Insight: Only two constituencies which have electors strength less than one lakh.

Task 9: Plot a pie chart with the top 10 parties with majority seats in the elections

In [48]:
# Candidates with 1st position in their respective constituiency
all_winners = candidate_2009[candidate_2009.Position ==1].Party_Abbreviation.value_counts()
top_10_winners = all_winners[:9] 
# count of other regional parties
top_10_winners['Others'] = all_winners.sum() - top_10_winners.sum()
# Pie chart
top_10_winners.plot.pie(autopct='%.f%%', 
                        figsize=(10,10), 
                        title='Top 10 parties with majority seats')
plt.legend(loc='upper right')
plt.ylabel('')
plt.show()

Insight: INC have won almost 38% of the total seats followed by BJP with 21% seats.

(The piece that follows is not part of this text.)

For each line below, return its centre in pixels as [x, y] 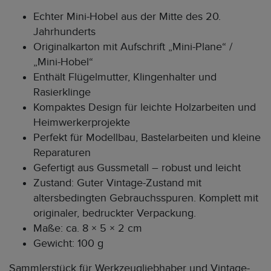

Task 10 : Plot a pie diagram for top 10 states with most number of seats

In [47]:
# Top 9 states with maximum number of seats
top_10_seats = electors_2009.STATE.value_counts()[:9]

# Sum of other states
top_10_seats['Others'] = electors_2009.STATE.value_counts().sum() - top_10_seats.sum()

# Function to convert percentages into actual values
def autopct_format(values):
    def my_format(pct):
        total = sum(values)
        val = int(round(pct*total/100.0))
        return '{val:d} ({pct:.0f}%)'.format(val=val,pct=pct)
    return my_format

# PLotting the pie chart
top_10_seats.plot.pie(autopct=autopct_format(top_10_seats.values), 
                      figsize=(10,10), 
                      title="Top 10 States with most number of seats")
plt.ylabel('')
plt.show()

Insight: Uttar Pradesh has the highest number of seats (80 or 15%) followed by Maharashtra (48 or 9%).